Explain clearly why these boundaries are important to you and how they contribute to a healthier relationship.

Step 3: Negotiation
Have a constructive conversation where you and your partner express your thoughts.

Find common ground and look for solutions that respect both points of view. Negotiating helps create a balance that respects the needs of both partners.

Step 4: Consistency
Consistency is key to maintaining boundaries. Once you have it created, stick to it. If you compromise your boundaries occasionally, you will send mixed signals.

Consistency demonstrates your commitment to your boundaries and reinforces their importance in the relationship.

If they challenge your boundaries, stay calm and assertive.

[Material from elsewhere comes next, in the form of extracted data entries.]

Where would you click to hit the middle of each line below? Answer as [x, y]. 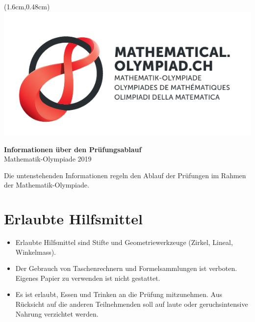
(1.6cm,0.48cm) [27, 6]
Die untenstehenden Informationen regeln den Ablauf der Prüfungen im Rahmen [125, 175]
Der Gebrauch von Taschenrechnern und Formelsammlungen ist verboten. [126, 268]
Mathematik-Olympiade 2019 [48, 159]
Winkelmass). [36, 252]
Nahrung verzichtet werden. [57, 313]
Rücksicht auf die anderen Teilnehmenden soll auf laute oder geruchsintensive [132, 304]
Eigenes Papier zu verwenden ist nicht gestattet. [88, 278]
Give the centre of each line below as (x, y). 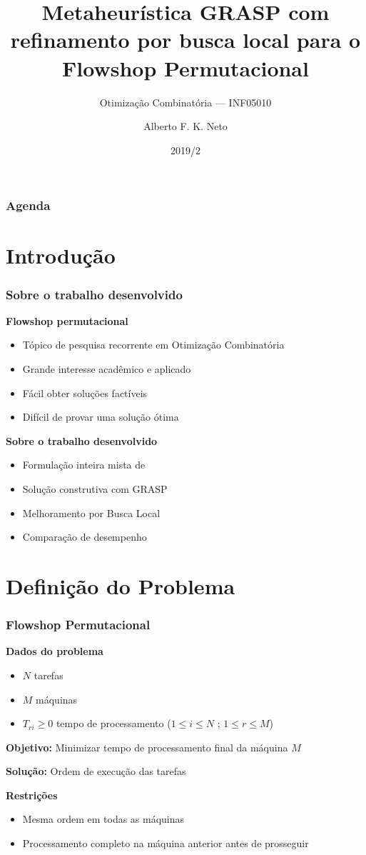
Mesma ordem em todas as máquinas (103, 819)
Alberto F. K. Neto (185, 126)
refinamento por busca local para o (185, 40)
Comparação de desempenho (85, 537)
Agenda (28, 205)
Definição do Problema (121, 585)
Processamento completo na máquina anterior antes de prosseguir (166, 843)
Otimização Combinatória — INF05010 (185, 102)
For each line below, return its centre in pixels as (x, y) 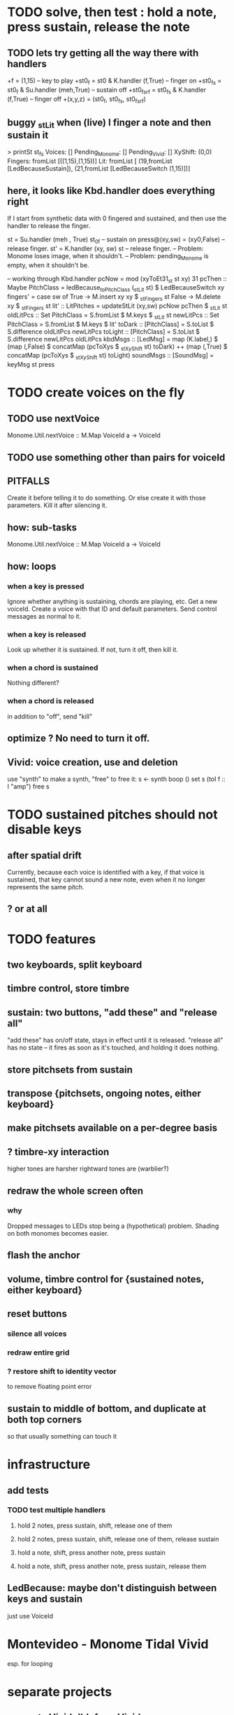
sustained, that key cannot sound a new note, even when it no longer (107, 880)
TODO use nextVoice (53, 418)
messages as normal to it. (44, 616)
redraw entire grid (38, 1353)
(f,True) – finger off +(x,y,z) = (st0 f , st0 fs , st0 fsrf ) (77, 100)
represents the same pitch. (46, 887)
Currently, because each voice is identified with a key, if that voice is (106, 872)
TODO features (52, 939)
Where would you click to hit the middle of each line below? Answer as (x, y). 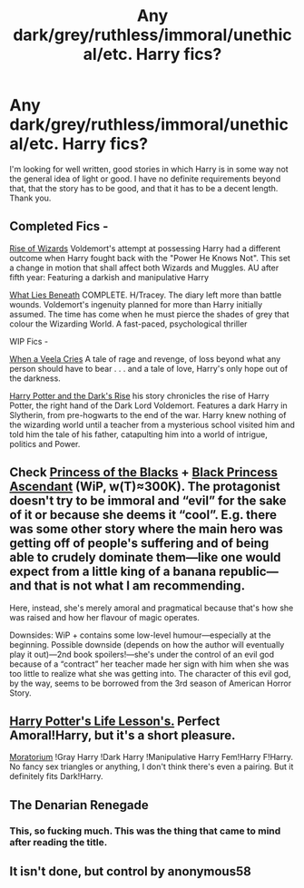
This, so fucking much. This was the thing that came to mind (145, 831)
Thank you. (30, 198)
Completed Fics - (59, 226)
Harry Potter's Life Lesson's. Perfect (115, 721)
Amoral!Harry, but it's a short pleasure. (123, 735)
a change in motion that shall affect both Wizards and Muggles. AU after (144, 268)
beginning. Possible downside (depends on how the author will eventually (147, 644)
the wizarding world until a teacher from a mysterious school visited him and (152, 424)
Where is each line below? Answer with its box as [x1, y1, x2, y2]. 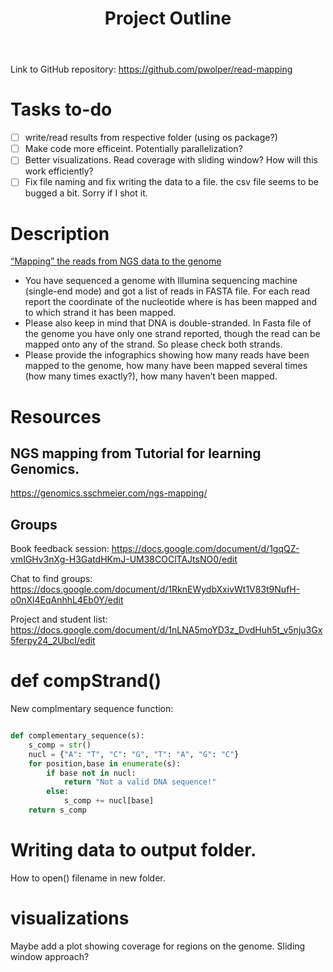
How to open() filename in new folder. [10, 872, 166, 884]
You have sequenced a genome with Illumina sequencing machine [24, 275, 298, 287]
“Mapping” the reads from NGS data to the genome [10, 255, 222, 267]
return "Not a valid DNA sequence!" [63, 777, 217, 787]
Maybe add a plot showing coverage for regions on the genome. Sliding [10, 940, 306, 952]
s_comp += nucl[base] [63, 796, 155, 806]
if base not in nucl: [46, 768, 137, 778]
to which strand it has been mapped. [24, 307, 177, 319]
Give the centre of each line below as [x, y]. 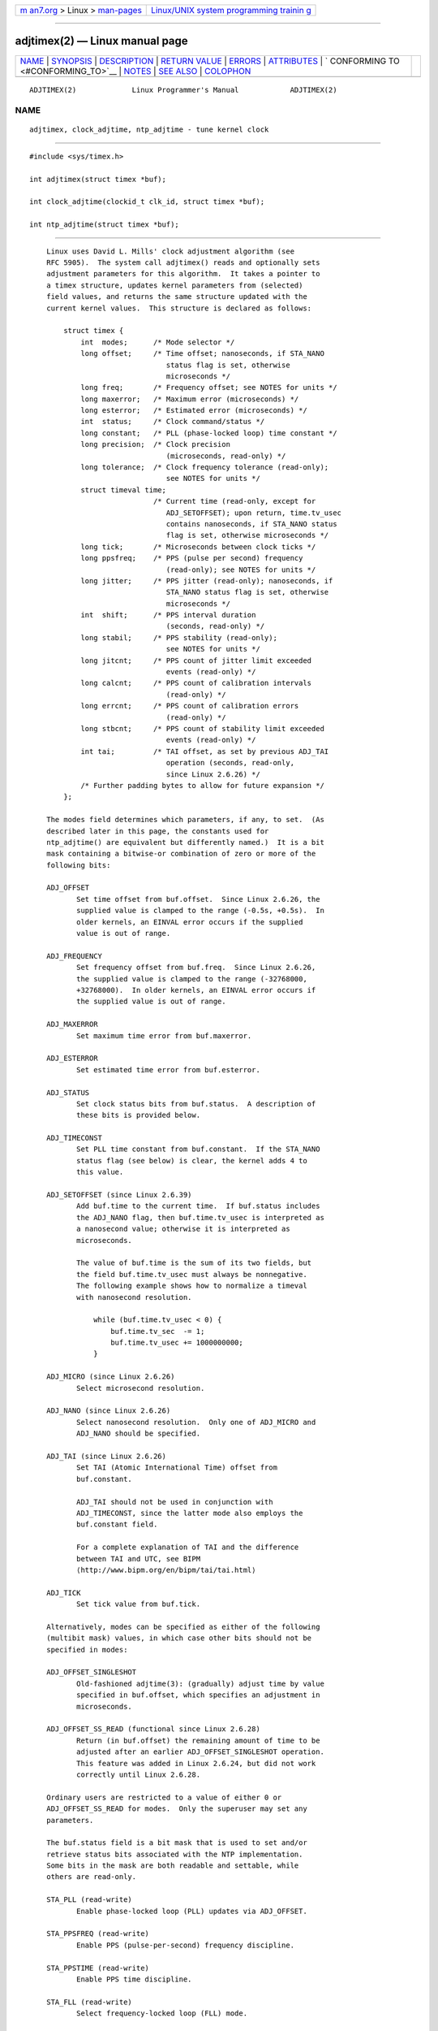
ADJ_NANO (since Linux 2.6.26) [108, 1411]
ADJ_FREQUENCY [74, 956]
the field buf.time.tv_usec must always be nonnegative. [191, 1274]
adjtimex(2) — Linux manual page [101, 41]
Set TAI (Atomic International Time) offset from [176, 1468]
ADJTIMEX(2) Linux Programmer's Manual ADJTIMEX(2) [183, 90]
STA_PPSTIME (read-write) [98, 1968]
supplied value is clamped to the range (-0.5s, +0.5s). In [200, 911]

Avoid getting defensive or aggressive, and focus on expressing your feelings calmly.

If they repeatedly violate your boundaries, express the consequences of this behavior. This shows that you are serious about maintaining your boundaries.

Step 5: Celebrate progress
Just as you expect your boundaries to be respected, remember to respect your partner’s boundaries as well.

As you and your partner work together to set healthy boundaries, celebrate the positive changes and how you’ve improved your communication.

Remember that this is an ongoing process that requires constant communication and mutual understanding.